ECLI:NL:RBDHA:2022:8507

Rechtbank Den Haag

Datum uitspraak
19 augustus 2022
Publicatiedatum
25 augustus 2022
Zaaknummer
NL22.14650
Instantie
Rechtbank Den Haag
Type
Uitspraak
Procedures
  • Eerste aanleg - enkelvoudig
Rechters
  • B.F.Th. de Roos
Vindplaatsen
  • Rechtspraak.nl
AI samenvatting door LexboostAutomatisch gegenereerd

Niet-ontvankelijkheid van asielaanvraag op grond van termijnoverschrijding en beoordeling van bijzondere omstandigheden

In deze zaak heeft de Rechtbank Den Haag op 19 augustus 2022 uitspraak gedaan over de ontvankelijkheid van een asielaanvraag van eiser, die niet in behandeling is genomen door de staatssecretaris van Justitie en Veiligheid.
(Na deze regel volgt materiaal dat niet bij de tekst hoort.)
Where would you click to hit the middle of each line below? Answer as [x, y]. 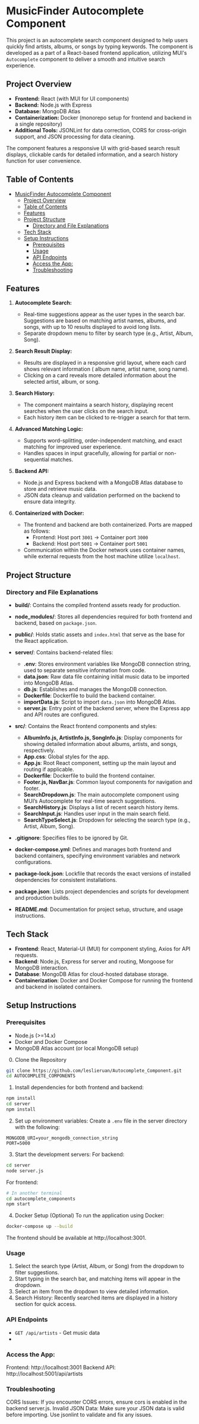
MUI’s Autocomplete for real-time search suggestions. [90, 801]
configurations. [33, 862]
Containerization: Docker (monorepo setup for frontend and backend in [103, 117]
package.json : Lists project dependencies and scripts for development [102, 891]
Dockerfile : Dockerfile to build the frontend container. [89, 776]
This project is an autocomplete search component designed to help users [97, 40]
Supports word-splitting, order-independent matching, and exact [103, 441]
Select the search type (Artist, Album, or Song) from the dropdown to [99, 1266]
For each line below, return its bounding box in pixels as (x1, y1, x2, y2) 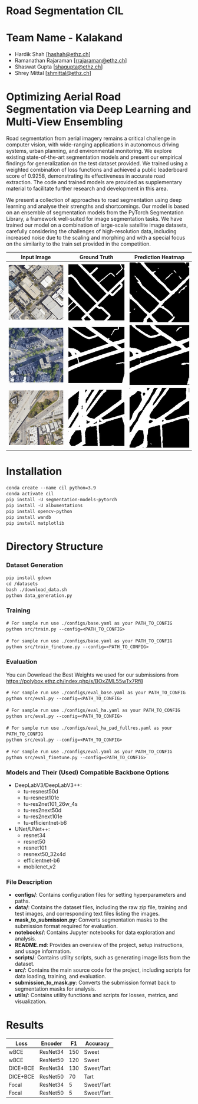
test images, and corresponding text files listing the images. (14, 910, 160, 917)
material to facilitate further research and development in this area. (6, 185, 169, 192)
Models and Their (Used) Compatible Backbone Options (6, 768, 170, 776)
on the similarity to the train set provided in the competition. (6, 240, 151, 247)
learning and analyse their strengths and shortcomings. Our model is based (6, 202, 190, 210)
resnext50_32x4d (23, 850, 66, 857)
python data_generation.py (6, 593, 72, 599)
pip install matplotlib (6, 520, 65, 526)
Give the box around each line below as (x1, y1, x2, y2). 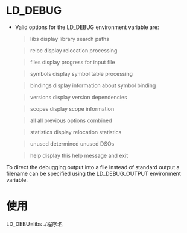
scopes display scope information (30, 105, 115, 112)
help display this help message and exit (30, 152, 128, 159)
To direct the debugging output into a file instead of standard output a (6, 163, 180, 170)
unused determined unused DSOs (30, 140, 115, 148)
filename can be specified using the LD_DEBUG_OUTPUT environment (6, 170, 181, 177)
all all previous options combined (30, 117, 113, 124)
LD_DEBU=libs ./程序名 (6, 220, 63, 228)
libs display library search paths (30, 35, 110, 42)
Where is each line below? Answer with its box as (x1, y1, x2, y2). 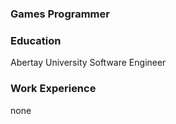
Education (10, 33, 62, 47)
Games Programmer (10, 7, 110, 21)
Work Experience (10, 82, 97, 96)
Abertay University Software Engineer (10, 57, 167, 69)
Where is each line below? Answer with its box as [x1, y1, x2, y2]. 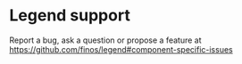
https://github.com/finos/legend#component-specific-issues [9, 44, 234, 54]
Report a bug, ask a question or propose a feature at [9, 35, 203, 45]
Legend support [9, 5, 131, 26]
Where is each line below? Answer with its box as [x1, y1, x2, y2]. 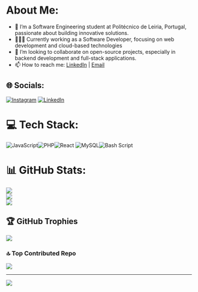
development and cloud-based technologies [14, 42, 123, 49]
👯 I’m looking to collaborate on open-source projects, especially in [14, 48, 176, 55]
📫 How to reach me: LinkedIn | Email [14, 61, 105, 68]
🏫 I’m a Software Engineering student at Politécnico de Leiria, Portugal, [14, 23, 187, 30]
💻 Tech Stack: [6, 118, 79, 131]
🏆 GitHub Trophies [6, 216, 78, 226]
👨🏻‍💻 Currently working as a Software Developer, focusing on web [14, 35, 175, 43]
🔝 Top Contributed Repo [6, 249, 77, 258]
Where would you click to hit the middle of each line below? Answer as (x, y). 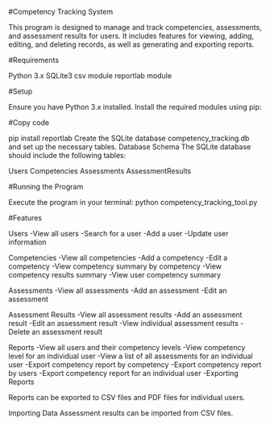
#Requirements (33, 60)
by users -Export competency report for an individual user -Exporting (124, 373)
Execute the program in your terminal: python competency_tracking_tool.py (133, 202)
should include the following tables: (67, 155)
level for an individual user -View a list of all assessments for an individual (131, 356)
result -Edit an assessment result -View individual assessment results (124, 323)
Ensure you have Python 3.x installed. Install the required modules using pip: (135, 107)
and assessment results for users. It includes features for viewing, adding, (131, 36)

Het bestreden besluit, dat op 21 juli 2022 bekend is gemaakt, leidde tot beroep van eiser. De rechtbank heeft vastgesteld dat het beroep buiten de wettelijke termijn van één week is ingediend, aangezien het beroep op 29 juli 2022 is ontvangen. De rechtbank heeft geen verschoonbare omstandigheden kunnen vaststellen die de termijnoverschrijding zouden rechtvaardigen, zoals bedoeld in artikel 6:11 van de Algemene wet bestuursrecht.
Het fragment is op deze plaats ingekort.